Much to my disappointment, the script I received gave no indication of being connected with United Artists or having been used in the production of the film. It was immediately obvious that it was whipped up by some poor lackey sitting there at a typewriter, trying her best to keep up with some 8mm print of the movie - ergo, "post production". There were errors galore. Not only did the transcriber have ears almost as bad as mine, but she quite evidently had never heard Beatle songs. "Lucy in the sky I could die for," indeed.

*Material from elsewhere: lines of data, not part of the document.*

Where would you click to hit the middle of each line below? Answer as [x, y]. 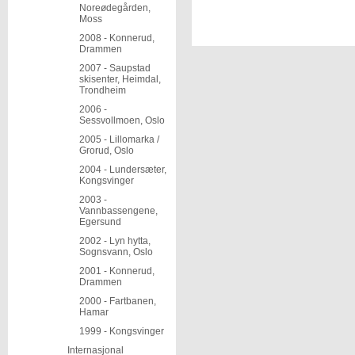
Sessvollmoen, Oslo [122, 120]
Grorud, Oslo [107, 151]
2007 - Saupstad [115, 68]
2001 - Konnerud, [117, 271]
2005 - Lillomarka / [119, 139]
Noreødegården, [115, 8]
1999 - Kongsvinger [122, 331]
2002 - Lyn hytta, [115, 241]
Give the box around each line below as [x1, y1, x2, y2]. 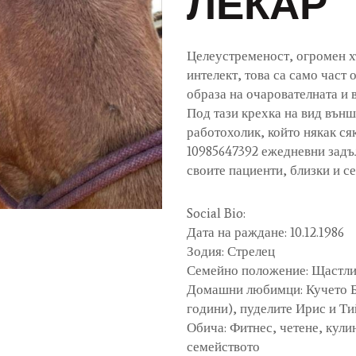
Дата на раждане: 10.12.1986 [187, 224, 344, 241]
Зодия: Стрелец [187, 243, 275, 260]
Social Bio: [187, 205, 246, 222]
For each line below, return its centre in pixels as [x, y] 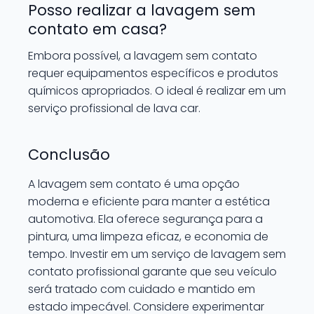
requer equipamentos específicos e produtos [153, 73]
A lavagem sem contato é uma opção [134, 184]
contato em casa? [97, 29]
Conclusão [69, 154]
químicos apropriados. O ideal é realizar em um [157, 90]
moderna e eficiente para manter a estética [149, 201]
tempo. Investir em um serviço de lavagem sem [157, 254]
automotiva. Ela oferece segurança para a [145, 219]
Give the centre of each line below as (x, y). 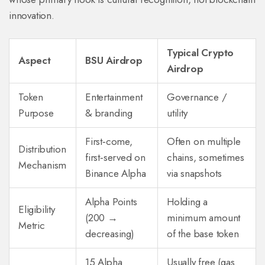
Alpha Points (111, 202)
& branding (109, 113)
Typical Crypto (201, 53)
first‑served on (115, 158)
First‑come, (109, 142)
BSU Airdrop (114, 61)
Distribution (42, 149)
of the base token (203, 234)
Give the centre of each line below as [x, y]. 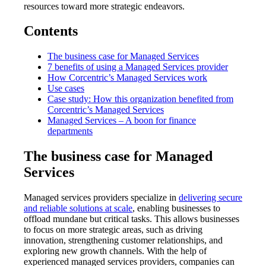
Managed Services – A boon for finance [122, 121]
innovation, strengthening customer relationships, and [123, 240]
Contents [51, 31]
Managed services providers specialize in [101, 198]
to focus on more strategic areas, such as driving [113, 230]
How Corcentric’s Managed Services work [127, 78]
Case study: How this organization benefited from [140, 99]
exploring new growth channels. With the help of [115, 251]
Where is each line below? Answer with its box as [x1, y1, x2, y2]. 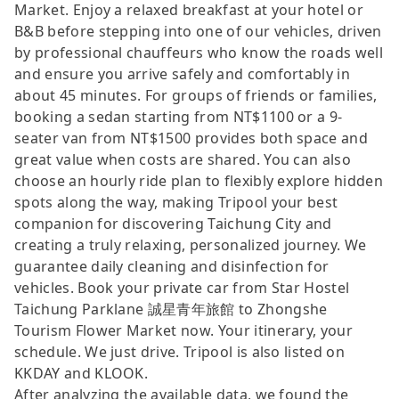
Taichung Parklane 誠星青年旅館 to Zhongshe [14, 298, 328, 319]
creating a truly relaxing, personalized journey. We [14, 234, 367, 255]
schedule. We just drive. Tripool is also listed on [14, 341, 346, 362]
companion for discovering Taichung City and [14, 213, 332, 233]
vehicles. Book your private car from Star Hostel [14, 277, 350, 297]
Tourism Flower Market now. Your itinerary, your [14, 320, 354, 340]
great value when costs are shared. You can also [14, 149, 352, 169]
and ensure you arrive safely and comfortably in [14, 63, 351, 84]
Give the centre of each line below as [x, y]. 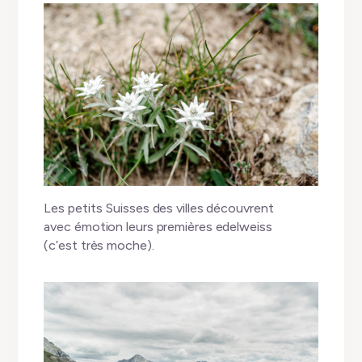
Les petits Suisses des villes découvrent [159, 208]
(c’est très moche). [99, 245]
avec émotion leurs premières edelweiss [158, 226]
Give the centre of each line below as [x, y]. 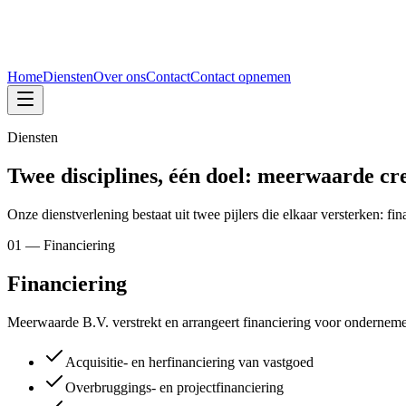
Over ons [120, 77]
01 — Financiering [61, 245]
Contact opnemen [241, 77]
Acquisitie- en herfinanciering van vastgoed [189, 362]
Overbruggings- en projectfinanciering [174, 387]
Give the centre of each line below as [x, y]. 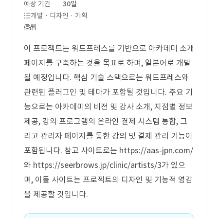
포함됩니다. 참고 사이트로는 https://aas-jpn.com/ [109, 150]
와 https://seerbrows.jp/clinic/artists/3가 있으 [105, 165]
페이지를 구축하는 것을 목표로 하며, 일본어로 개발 [107, 63]
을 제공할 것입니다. [56, 194]
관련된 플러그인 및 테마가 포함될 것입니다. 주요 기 [108, 92]
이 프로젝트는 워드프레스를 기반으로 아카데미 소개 [109, 48]
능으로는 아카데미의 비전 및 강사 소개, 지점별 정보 [108, 107]
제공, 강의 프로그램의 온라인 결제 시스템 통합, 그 [106, 121]
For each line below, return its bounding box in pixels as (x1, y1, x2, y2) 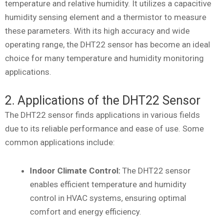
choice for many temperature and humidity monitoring (5, 53, 204, 63)
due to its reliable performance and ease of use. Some (5, 124, 204, 134)
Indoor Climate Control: (30, 166, 120, 176)
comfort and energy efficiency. (30, 207, 141, 217)
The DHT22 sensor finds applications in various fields (5, 110, 200, 120)
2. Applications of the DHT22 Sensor (5, 93, 200, 108)
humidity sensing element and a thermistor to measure (5, 12, 206, 22)
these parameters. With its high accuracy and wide (5, 25, 190, 36)
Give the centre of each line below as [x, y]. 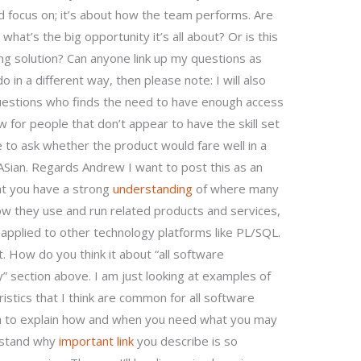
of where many [236, 189]
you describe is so [186, 341]
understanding [153, 189]
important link [97, 341]
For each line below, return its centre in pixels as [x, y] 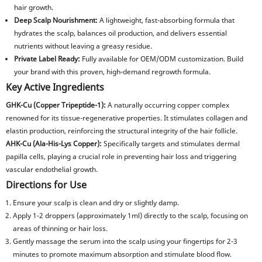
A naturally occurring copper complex [168, 105]
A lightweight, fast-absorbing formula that [166, 20]
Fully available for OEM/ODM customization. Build [162, 59]
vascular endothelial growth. [52, 169]
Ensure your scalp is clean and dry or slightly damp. [96, 203]
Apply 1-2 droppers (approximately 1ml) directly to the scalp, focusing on [130, 216]
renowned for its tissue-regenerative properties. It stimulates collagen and [127, 118]
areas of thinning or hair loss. [60, 228]

Now we have DVDs with ultra-high fidelity, not to mention subtitles, and I played Yellow Submarine with the Script City script in hand, noting all the discrepancies. My original inspiration for putting my findings up on the web was to have a good laugh. Well, that's petty enough - I doubt too many people could have done a much better job - but maybe there's a more important point to be wrung out here. Movie producers, it seems to me, should be very concerned about a movie-goer understanding the dialog. You see, that's kind of important for understanding the movie. Characters whisper and mumble; they talk at warp speed with take-no-prisoner accents and oddball voices - and this almost always over (or under) background noises that mostly seem to exist because movie-makers are too lazy to get rid of them, not because they're necessary.
(While we're on the subject, I've always felt the same way about live theater - too many lost words. Here's an idea anybody can have for free: "Totally Understood Shakespeare" where the dialog is delivered so that it can be digested by an intelligent person on the first hearing. For Shakespeare we would also need to swap out a few obsolete words, but that shouldn't harm the old boy's reputation any, eh?)
Anyhow, Yellow Submarine people, this is what a professional script transcriber could make of your soundtrack. There were loads of discrepancies, but I've just presented the most interesting ones below. In some cases a little joke was missed, in others, the transcriber actually came away with the opposite sense to what was intended. Note that Script City never once gets Jeremy Hillary Boob's last name right. It's not surprising they had a rough time with his jabber - for much of it, they just wrote, "Ad-lib."
The Yellow Submarine dialog as shown in the Script City script (scs) is presented first, and the actual dialog, taken from the DVD subtitle (dvd), is printed below it. Beatle people, you might have fun mentally replaying the Yellow Submarine movie as you read through the dialog below.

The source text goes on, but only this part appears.